Dans l’affaire tranchée par la cour administrative d’appel (CAA) de Lyon le 24 novembre dernier, une communauté d’agglomération, désireuse de réhabiliter une ancienne caserne militaire en une médiathèque et en archives intercommunales, a lancé un concours restreint en vue de la conclusion d’un marché de maîtrise d’œuvre. Les projets ont été présentés à un jury qui devait se décider au regard de quatre critères : la pertinence du parti architectural, le respect du programme fonctionnel, le coût des travaux et le coût global de l’ouvrage sur dix ans. Le projet désigné lauréat par le jury n’a pourtant pas convaincu la communauté d’agglomération, qui a sélectionné le projet classé au deuxième rang.
Le groupement évincé a, par conséquent, saisi le tribunal administratif de Grenoble afin de demander l’annulation, ou à défaut la résiliation du marché. Ses demandes ayant été rejetées, il fait appel.
Exercice du recours « Tarn-et-Garonne »
C’est ici un recours dit « Tarn-et-Garonne » qu’exerce le groupement évincé. Pour mémoire, le Conseil d’Etat, depuis une décision de 2014 (CE, « Dpt Tarn et Garonne », 4 avril 2014, n° 358994, Rec.), a admis que « tout tiers à un contrat administratif susceptible d’être lésé dans ses intérêts de façon suffisamment directe et certaine par la passation d’un contrat administratif est redevable à former devant le juge du contrat un recours de pleine juridiction contestant la validité de ce contrat ». Ici, le groupement arguait de ce que l’éviction de son offre était due à un manquement aux règles applicables à la passation du contrat… et la CAA lui donne raison.
Erreur manifeste d'appréciation
En effet, aux termes de l’article 8 de l’ordonnance du 23 juillet 2015 relative aux marchés publics (applicable à l’époque des faits), lorsque l’acheteur décide d’organiser un concours restreint, il doit établir des critères de sélection « clairs et non discriminatoires des participants ». Les projets sont ensuite examinés par un jury qui, sous la forme d’un procès-verbal,les classe en appliquant ces critères.
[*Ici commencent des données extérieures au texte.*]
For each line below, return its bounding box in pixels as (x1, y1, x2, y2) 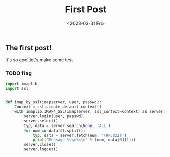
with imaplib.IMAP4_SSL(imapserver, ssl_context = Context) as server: (14, 109, 166, 114)
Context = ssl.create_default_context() (14, 104, 102, 110)
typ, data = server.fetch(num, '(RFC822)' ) (32, 133, 127, 138)
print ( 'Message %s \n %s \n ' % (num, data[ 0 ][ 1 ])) (32, 137, 136, 143)
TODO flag (5, 70, 32, 77)
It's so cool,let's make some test (5, 57, 73, 63)
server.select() (23, 118, 58, 123)
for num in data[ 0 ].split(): (23, 128, 86, 133)
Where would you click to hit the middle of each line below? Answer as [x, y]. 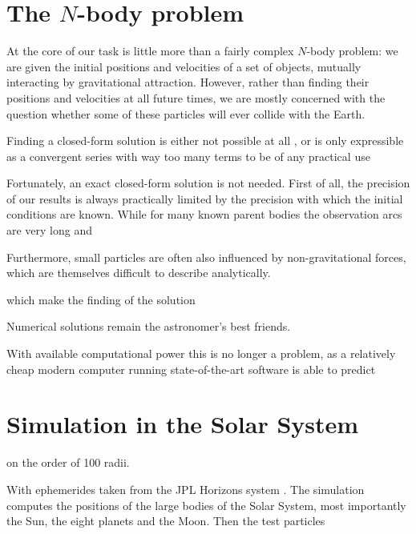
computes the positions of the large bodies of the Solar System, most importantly [206, 505]
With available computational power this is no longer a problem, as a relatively [201, 353]
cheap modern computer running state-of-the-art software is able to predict [191, 369]
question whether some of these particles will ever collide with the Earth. [186, 113]
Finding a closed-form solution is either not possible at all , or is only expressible [205, 141]
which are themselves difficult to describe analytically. [139, 273]
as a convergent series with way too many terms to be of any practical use [188, 156]
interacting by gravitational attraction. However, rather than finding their [188, 82]
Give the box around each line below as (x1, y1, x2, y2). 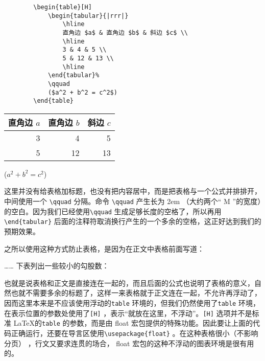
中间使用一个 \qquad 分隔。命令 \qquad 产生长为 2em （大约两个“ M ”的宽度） (4, 196, 261, 207)
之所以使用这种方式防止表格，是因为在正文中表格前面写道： (4, 243, 204, 254)
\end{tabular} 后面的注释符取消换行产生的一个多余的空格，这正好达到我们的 (4, 216, 261, 227)
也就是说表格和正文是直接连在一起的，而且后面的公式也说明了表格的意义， (4, 277, 254, 288)
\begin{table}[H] (33, 4, 92, 11)
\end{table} (33, 97, 74, 105)
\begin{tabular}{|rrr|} (47, 12, 129, 19)
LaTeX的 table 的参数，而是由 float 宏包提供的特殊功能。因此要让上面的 (13, 318, 253, 328)
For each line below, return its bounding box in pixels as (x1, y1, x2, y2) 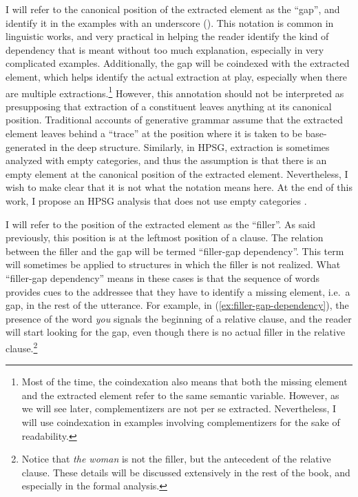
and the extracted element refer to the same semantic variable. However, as (21, 387, 339, 402)
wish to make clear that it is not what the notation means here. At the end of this (6, 180, 352, 194)
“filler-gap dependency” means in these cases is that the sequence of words (6, 270, 319, 285)
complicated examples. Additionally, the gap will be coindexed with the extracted (6, 56, 350, 70)
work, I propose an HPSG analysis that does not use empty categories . (6, 193, 307, 207)
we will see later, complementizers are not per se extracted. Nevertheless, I (21, 401, 337, 416)
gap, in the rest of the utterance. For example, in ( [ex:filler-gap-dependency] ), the (6, 298, 349, 312)
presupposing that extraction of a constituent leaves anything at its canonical (6, 99, 332, 113)
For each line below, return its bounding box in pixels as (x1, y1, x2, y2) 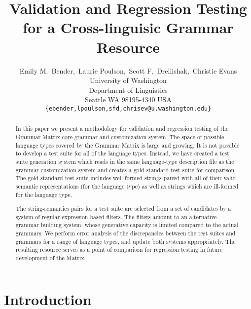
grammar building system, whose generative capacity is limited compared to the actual (15, 221, 239, 229)
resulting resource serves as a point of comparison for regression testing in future (15, 245, 223, 254)
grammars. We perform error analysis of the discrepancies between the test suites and (15, 229, 236, 237)
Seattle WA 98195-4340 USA (85, 94, 172, 105)
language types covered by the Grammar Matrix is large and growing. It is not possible (15, 141, 240, 149)
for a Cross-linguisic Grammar (23, 17, 234, 38)
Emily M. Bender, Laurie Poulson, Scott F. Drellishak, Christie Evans (19, 65, 237, 76)
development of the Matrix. (15, 254, 86, 262)
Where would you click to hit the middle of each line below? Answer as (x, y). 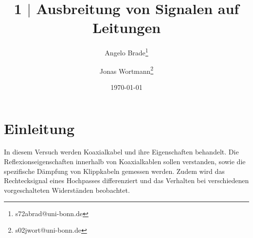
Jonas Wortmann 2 (126, 70)
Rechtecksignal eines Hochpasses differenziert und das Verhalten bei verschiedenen (126, 180)
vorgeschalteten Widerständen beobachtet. (67, 190)
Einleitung (39, 128)
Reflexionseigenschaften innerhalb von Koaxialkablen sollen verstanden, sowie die (125, 161)
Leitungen (126, 27)
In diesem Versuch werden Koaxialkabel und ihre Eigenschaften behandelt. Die (121, 152)
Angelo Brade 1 (126, 52)
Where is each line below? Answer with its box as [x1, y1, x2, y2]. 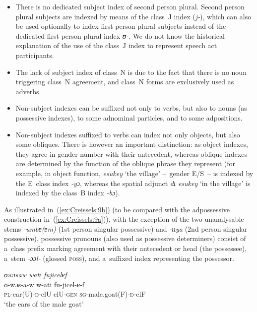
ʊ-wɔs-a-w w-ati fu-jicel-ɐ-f [4, 279, 85, 289]
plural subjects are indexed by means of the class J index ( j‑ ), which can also [15, 11, 252, 21]
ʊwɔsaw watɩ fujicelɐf [4, 269, 67, 280]
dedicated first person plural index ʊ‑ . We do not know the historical [15, 30, 225, 41]
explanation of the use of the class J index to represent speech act [15, 40, 217, 51]
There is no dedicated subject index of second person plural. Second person [15, 1, 245, 11]
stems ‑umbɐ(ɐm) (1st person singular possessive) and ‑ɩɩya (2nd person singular [4, 223, 248, 234]
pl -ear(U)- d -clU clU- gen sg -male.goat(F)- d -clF [4, 289, 146, 299]
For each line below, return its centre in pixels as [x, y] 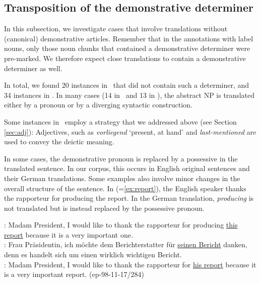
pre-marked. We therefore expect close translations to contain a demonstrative [125, 58]
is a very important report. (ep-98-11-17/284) [74, 274]
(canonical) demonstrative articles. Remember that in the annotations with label [129, 38]
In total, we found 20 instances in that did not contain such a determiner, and [127, 85]
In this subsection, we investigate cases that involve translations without [116, 29]
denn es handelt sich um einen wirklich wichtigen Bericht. [93, 254]
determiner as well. [33, 68]
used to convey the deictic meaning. [59, 142]
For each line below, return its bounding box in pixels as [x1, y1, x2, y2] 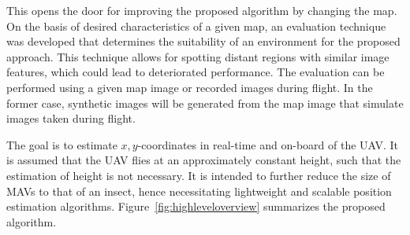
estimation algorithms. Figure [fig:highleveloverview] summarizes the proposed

L’acheteur, enfin, choisit le ou les lauréats du concours au regard du procès-verbal.
Pour justifier sa décision d’attribuer le marché de maîtrise d’œuvre au candidat classé seulement deuxième, la communauté d’agglomération indique avoir « regardé comme déterminants le montant de l'offre au regard de l'enveloppe, de meilleures fonctionnalités intérieures et un plus grand respect de l'enveloppe du bâtiment originel » par ce groupement.
Mais les juges d’appel estiment que l’inversion du classement du jury n’est pas manifestement justifiée, aux termes d’une appréciation fine. Ils estiment en substance que le coût proposé par le lauréat du concours « présentait une crédibilité supérieure à celle de l’offre lauréate » ; relèvent que seul le projet lauréat s’inscrivait dans l’enveloppe du bâtiment originel, celui de l’attributaire comportant la construction d’un volume supplémentaire ; et que la modularité proposée par le projet classé n°1 l’emportait sur les « points de détail mis en exergue » par le n°2.
Droit à l’indemnisation
L’erreur manifeste d’appréciation est donc bien la cause directe de l’éviction. Cependant, le marché de maîtrise d’œuvre ayant été entièrement exécuté, le contenu du marché n’étant pas illicite, et le consentement de la communauté d’agglomération n’ayant pas été vicié, aucune mesure de régularisation, de résiliation ou d’annulation ne peut être prise par le juge. Le groupement évincé ayant tout de même perdu une chance sérieuse d’emporter le marché, il doit être indemnisé du manque à gagner, correspondant au bénéfice net qu'ils auraient retiré de l'opération.